Falta então uma leitura política das eleições na Guarda. Tão breve quanto a inconveniência de pisar o mesmo chão que já foi pisado e repisado. E menos estrondosa do que um motoqueiro a jogar Metal Gear Solid num open space.
Quanto às sondagens, houve de tudo. Desde o simples disparate estatístico, até ao delírio de quem se julga com dons proféticos. No entanto, todas acertaram numa coisa: Valente iria ganhar. Previsão que nada, mas mesmo nada, tem de original. Era clarinho como água. Ou então, como é habitual dizer-se, "até um ceguinho... aetecetera e tal..." Para quem tivesse dúvidas, havia ainda o recurso aos serviços do Prof. Karamba. Ou, então, pedir um conselho à Maitê Proença. Os mais exigentes poderiam mesmo ir à Grécia ouvir os deuses. Diante dos consulentes, a Pitonisa de Delfos nem sequer se daria ao trabalho de iniciar os trabalhos de adivinhação. "Vão de volta para a Oppidana, pois o Valentix vai ganhar os Jogos deste ano. Crespvs não tem hipótese.
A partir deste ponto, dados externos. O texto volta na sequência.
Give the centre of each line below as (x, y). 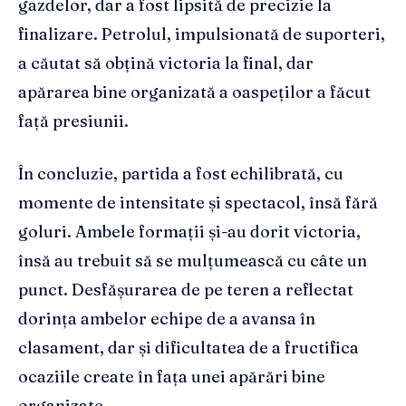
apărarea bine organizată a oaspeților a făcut (194, 92)
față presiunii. (73, 121)
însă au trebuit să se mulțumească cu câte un (193, 261)
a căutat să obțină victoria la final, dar (166, 63)
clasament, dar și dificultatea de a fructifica (188, 348)
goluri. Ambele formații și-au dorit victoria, (189, 232)
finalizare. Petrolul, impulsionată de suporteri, (202, 34)
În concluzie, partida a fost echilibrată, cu (181, 174)
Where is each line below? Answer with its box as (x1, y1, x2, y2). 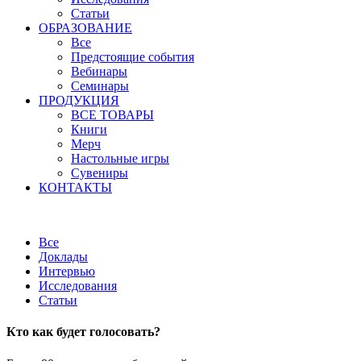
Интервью (39, 264, 95, 278)
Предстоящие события (71, 50, 194, 64)
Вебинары (71, 64, 127, 78)
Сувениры (71, 166, 128, 180)
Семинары (71, 79, 129, 93)
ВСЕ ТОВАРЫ (71, 108, 154, 122)
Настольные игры (71, 151, 169, 165)
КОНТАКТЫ (39, 180, 112, 194)
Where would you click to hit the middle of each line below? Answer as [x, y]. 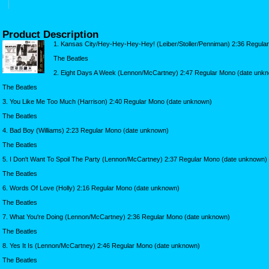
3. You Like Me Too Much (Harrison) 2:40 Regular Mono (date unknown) [107, 101]
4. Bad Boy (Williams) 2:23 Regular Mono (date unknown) [86, 130]
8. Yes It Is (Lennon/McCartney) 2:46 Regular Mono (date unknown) [101, 245]
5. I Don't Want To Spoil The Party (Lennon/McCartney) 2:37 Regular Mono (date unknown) [135, 159]
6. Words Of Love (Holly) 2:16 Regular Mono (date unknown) [91, 188]
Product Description [50, 34]
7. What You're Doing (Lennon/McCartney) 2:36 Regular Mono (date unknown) [116, 216]
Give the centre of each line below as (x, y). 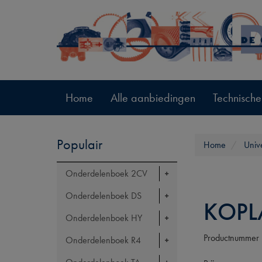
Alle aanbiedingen (153, 97)
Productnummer (231, 237)
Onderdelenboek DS (104, 196)
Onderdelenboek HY (104, 218)
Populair (80, 144)
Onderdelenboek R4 (103, 240)
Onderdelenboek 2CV (106, 173)
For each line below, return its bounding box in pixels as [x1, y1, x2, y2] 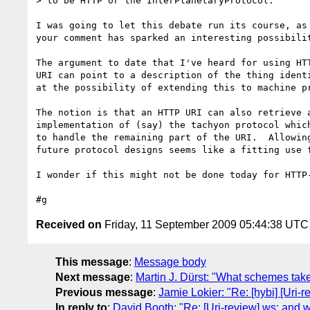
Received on [36, 218, 102, 230]
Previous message [55, 286, 153, 298]
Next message [55, 271, 130, 283]
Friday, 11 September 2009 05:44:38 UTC [102, 218, 309, 230]
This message [55, 255, 129, 268]
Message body [134, 255, 206, 268]
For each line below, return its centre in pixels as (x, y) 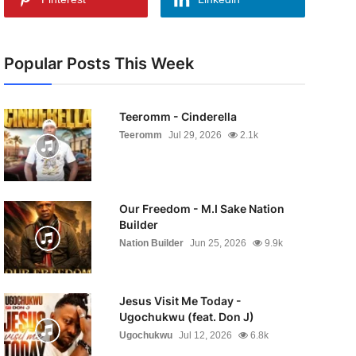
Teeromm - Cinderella (178, 116)
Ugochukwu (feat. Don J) (186, 317)
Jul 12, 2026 (205, 335)
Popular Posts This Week (99, 64)
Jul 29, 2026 (195, 135)
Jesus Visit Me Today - (180, 301)
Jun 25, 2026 (218, 243)
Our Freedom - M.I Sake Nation (201, 209)
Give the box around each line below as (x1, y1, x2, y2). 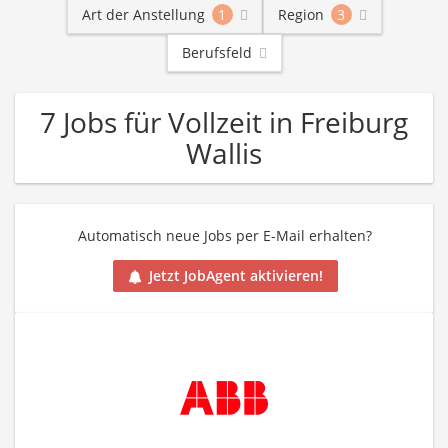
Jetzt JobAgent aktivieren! (148, 266, 323, 286)
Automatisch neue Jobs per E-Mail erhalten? (78, 226, 372, 245)
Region (277, 5, 324, 24)
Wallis (186, 134, 262, 172)
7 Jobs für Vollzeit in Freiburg (40, 103, 408, 141)
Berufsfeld (181, 43, 252, 62)
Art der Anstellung (81, 5, 205, 24)
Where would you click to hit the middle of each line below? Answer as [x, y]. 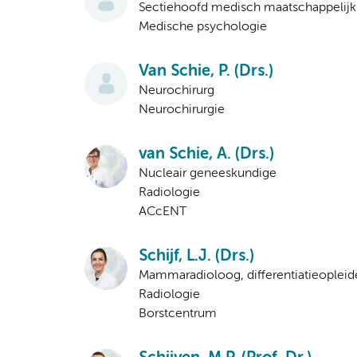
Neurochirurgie [182, 110]
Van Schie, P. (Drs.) [206, 72]
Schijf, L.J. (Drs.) [196, 257]
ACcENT [163, 212]
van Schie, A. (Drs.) [206, 155]
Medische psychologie [203, 27]
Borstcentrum [178, 314]
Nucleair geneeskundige [208, 174]
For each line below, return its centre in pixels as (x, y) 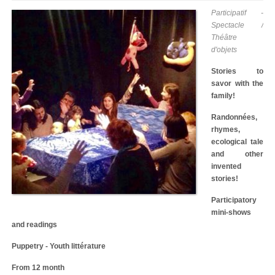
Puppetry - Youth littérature (59, 246)
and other (237, 154)
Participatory (234, 200)
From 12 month (38, 268)
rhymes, (226, 130)
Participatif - (237, 13)
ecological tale (237, 142)
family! (223, 96)
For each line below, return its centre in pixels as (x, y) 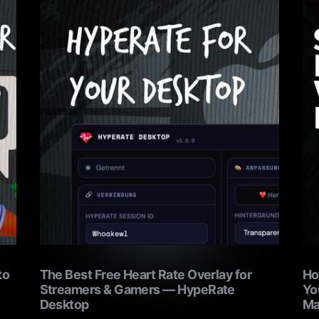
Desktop (64, 305)
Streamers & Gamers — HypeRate (137, 290)
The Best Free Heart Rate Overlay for (146, 275)
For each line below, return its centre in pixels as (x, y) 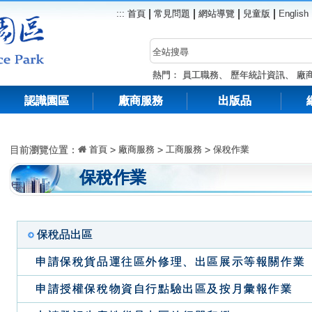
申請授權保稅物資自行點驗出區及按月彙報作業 (164, 289)
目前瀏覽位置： (44, 150)
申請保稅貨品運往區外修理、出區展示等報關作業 (171, 262)
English (294, 14)
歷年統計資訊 (258, 75)
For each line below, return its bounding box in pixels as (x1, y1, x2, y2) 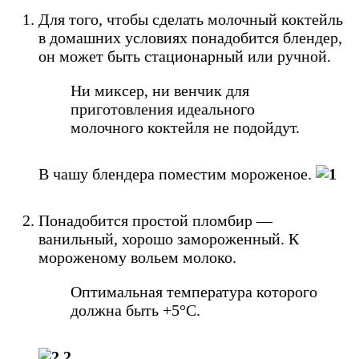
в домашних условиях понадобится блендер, (38, 28, 342, 46)
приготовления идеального (71, 99, 255, 118)
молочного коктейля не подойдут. (71, 118, 300, 136)
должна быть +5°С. (71, 301, 200, 319)
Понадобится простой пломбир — (38, 211, 272, 229)
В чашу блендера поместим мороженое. (38, 164, 316, 183)
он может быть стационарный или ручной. (38, 46, 331, 65)
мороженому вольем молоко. (38, 248, 236, 266)
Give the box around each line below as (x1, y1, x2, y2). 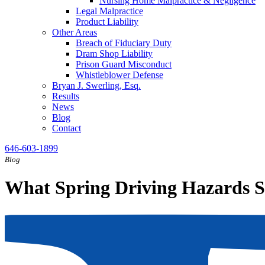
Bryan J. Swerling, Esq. (52, 80, 141, 91)
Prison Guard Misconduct (76, 59, 172, 69)
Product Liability (76, 17, 138, 27)
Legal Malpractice (76, 6, 143, 16)
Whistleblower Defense (76, 70, 163, 80)
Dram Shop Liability (76, 49, 153, 59)
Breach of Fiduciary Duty (76, 38, 172, 48)
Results (52, 91, 79, 101)

Vá, tomem umas "coisinhas" para a viagem, umas sementinhas p'ra rir." E assim foi.
Deixemos agora o tom humorístico e passemos aos resultados. Em relação a 2005, a lista de Valente obteve mais 3% e a de Crespo menos 5% dos votos. O que chegou para o PS roubar um vereador ao PSD e assim reforçar a maioria (5/2). Como curiosidade, o PCTP/MRPP teve mais 20 votos. Obra do divino espírito santo, sem dúvida. Para a Assembleia Municipal, o PS teve mais um mandato e o PSD menos dois, indo o outro para o BE, que ficou com dois. Nas Juntas de Freguesia, o PS conseguiu mais 8 mandatos e o PSD menos 36. Destaque para o reforço das candidaturas independentes, que obtiveram mais 12 lugares.
Estes são os números. Antes da sua leitura, convém reafirmar o meu único propósito neste acto eleitoral: encontrar o projecto que melhor servisse e Guarda e com capacidade para iniciar um novo ciclo político. Destarte acabando com os bonzos e respectivas redes de influência e emprego. Elementos que ainda pervertem a vida pública na cidade e a transparência nas nomeações e nos procedimentos administrativos. Percebi que a candidatura de Valente reunia essas condições. E percebi também que a de Crespo de Carvalho estava condenada ao fracasso. As razões são várias. Lembro a não inclusão de temas fulcrais no debate político: o endividamento, o financiamento das autarquias, como captar investimentos, qual o modelo de desenvolvimento para a Guarda, com quem, etc. O seu programa e a sua mensagem não passaram de uma colecção de vacuidades, que poucos levaram a sério. Ninguém no PSD percebeu que o figurino de uma campanha para as autárquicas é diferente de outra campanha qualquer. Onde o sentimento de partilha de uma situação de proximidade, de desafios comuns, de pertença a determinada comunidade, são os sinais afectivos estruturantes de qualquer programa que se apresenta a sufrágio. O perfil da equipa liderada por Crespo de Carvalho mais parecia o de um grupo de amadores, "senhoritos" ao jeito ibérico, "cavalheiros" da indústria (?) sem fábricas, avessos ao debate, ao potencial da cultura como alavanca de desenvolvimento, à criatividade, à "política". pura e dura. No fundo, um modus operandi consentâneo com a característica vacuidade ideológica do PSD. Uma fatalidade, por muito que Pacheco Pereira reme contra a maré...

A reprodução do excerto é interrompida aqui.